For Lewis, who was also a principal player in her shows on Royal Caribbean, being on the ship meant being able to see other performers when she wasn’t onstage herself and learning about her chosen career.
“One of the things I learned is patience and how to work with others,” she says “You’re on this ship with hundreds of other people from all over the world. You realize that not everyone was raised like you. I was just this little Texas girl. It made me see the world through other people’s eyes.”
Performing on a ship can be a challenge. Singers and dancers have to do what they do while the ship is at sea, meaning they might encounter literal bumps along the way. Scoggin described working on a Royal Caribbean production that involved a pirate ship rotating on stage.
“I was fight captain on that show,” he says “And it had compartments that opened for certain scenes, and you’re moving around while the ship is moving — it was wild!”
Shows can and do get canceled if the seas are too rough, so performers need to be flexible. The show must still go on, however. If a planned performance with a lot of choreography or acrobatics gets axed because of choppy weather or other high seas shenanigans, it might get replaced with more of a concert-style performance, for example. And while guests come and go after a week or two, cast members stay on a ship for months at a time. Many use port days to make runs to pharmacies or other stores to stock up on the must-haves that they can’t get on board.

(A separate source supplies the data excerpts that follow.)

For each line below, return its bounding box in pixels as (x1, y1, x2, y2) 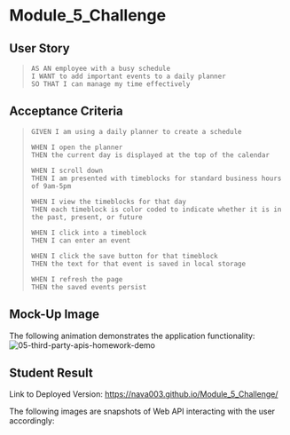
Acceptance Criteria (9, 104, 123, 119)
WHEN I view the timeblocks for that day (30, 197, 186, 206)
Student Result (9, 366, 93, 381)
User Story (9, 41, 70, 56)
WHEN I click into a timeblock (30, 228, 147, 237)
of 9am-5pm (30, 181, 72, 191)
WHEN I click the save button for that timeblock (30, 251, 219, 260)
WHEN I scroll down (30, 166, 104, 175)
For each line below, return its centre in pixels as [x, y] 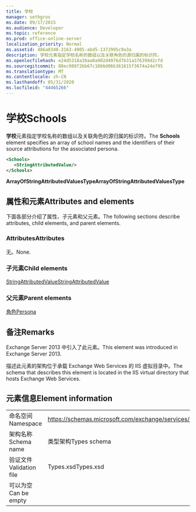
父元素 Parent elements [39, 298]
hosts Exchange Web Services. [43, 378]
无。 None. [18, 252]
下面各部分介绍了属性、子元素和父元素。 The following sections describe [93, 217]
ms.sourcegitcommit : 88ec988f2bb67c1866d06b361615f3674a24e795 [85, 66]
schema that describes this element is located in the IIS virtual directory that [97, 372]
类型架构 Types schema [79, 441]
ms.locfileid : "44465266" [37, 88]
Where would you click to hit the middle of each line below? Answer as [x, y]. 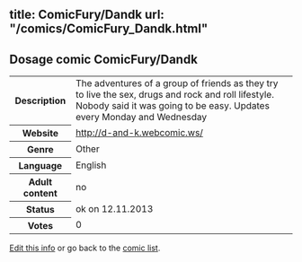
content [40, 193]
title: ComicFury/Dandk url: [87, 15]
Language [40, 165]
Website [40, 133]
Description [40, 100]
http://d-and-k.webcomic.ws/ [139, 132]
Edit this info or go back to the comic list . [85, 248]
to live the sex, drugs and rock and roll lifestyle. [174, 95]
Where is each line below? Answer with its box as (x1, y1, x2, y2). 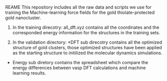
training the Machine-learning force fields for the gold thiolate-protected (5, 9, 155, 15)
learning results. (12, 70, 46, 76)
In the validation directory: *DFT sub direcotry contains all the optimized (12, 39, 162, 45)
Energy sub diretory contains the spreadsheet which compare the (12, 60, 148, 65)
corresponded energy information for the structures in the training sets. (12, 30, 160, 35)
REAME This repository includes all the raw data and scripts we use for (5, 4, 152, 10)
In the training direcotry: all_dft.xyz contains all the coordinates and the (12, 24, 159, 30)
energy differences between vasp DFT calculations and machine (12, 65, 146, 71)
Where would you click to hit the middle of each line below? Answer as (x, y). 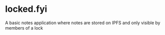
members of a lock (24, 28)
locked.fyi (26, 9)
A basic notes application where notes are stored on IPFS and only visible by (83, 23)
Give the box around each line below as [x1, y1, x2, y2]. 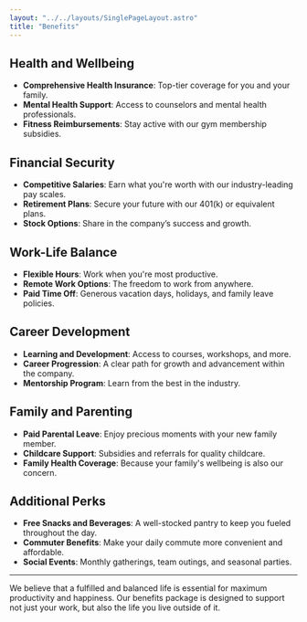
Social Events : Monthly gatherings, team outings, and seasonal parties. [22, 556, 292, 567]
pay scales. [22, 189, 67, 200]
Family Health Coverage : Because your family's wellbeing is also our [22, 458, 283, 469]
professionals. [22, 109, 77, 120]
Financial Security [9, 154, 116, 170]
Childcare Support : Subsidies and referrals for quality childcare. [22, 448, 266, 459]
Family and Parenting [9, 404, 132, 420]
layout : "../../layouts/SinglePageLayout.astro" [9, 13, 198, 23]
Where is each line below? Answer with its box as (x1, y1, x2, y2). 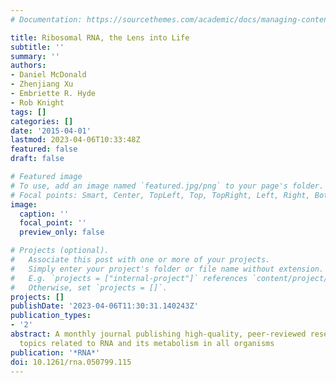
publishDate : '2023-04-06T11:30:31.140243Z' (10, 301, 199, 311)
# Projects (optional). (10, 246, 110, 256)
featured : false (10, 144, 78, 155)
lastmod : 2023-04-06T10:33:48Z (10, 135, 141, 145)
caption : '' (19, 209, 70, 219)
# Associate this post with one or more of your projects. (10, 255, 271, 265)
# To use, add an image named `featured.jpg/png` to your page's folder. (10, 181, 325, 191)
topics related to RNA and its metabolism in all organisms (19, 338, 275, 348)
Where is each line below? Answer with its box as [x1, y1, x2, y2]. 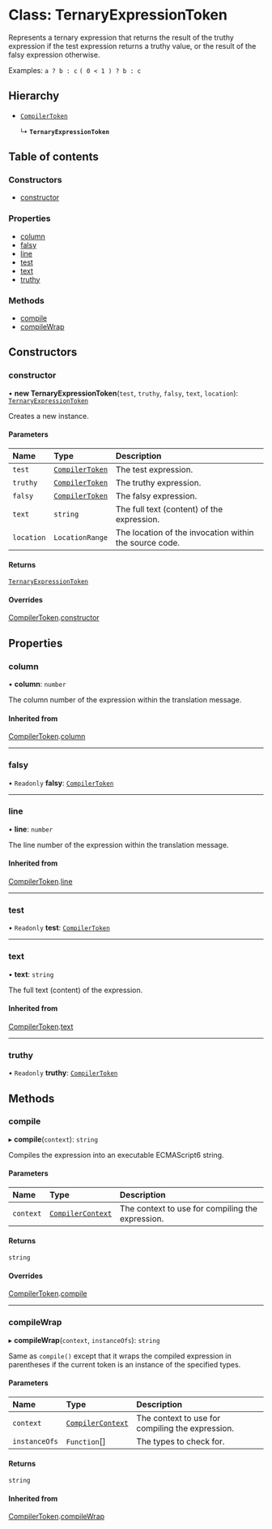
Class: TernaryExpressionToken [8, 6, 228, 24]
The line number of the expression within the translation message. [8, 840, 229, 849]
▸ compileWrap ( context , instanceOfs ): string [8, 1335, 160, 1345]
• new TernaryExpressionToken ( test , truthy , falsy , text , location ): [8, 388, 239, 398]
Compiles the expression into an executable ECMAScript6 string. [8, 1150, 224, 1160]
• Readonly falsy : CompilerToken [8, 778, 114, 788]
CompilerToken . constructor [8, 613, 100, 623]
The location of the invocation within [115, 526, 254, 538]
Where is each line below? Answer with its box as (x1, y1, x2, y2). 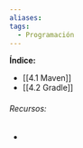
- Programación (17, 30, 75, 39)
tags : (9, 22, 30, 31)
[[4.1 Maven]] (22, 73, 72, 84)
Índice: (9, 55, 36, 66)
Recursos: (9, 103, 47, 113)
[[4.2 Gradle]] (22, 83, 74, 94)
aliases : (9, 13, 42, 23)

Still, the experience proved valuable. Lewis returned to Royal Caribbean’s Symphony of the Seas for three weeks. Scoggin will be back on the Harmony of the Seas, reprising his previous Grease roles in October 2024.
Moore is taking a break as of publication time, following back-to-back bookings between 2023 and 2024. But she knows she’ll be back on stage in the future, and appreciated her time on Norwegian.
"I really enjoyed seeing the world that way,” she says.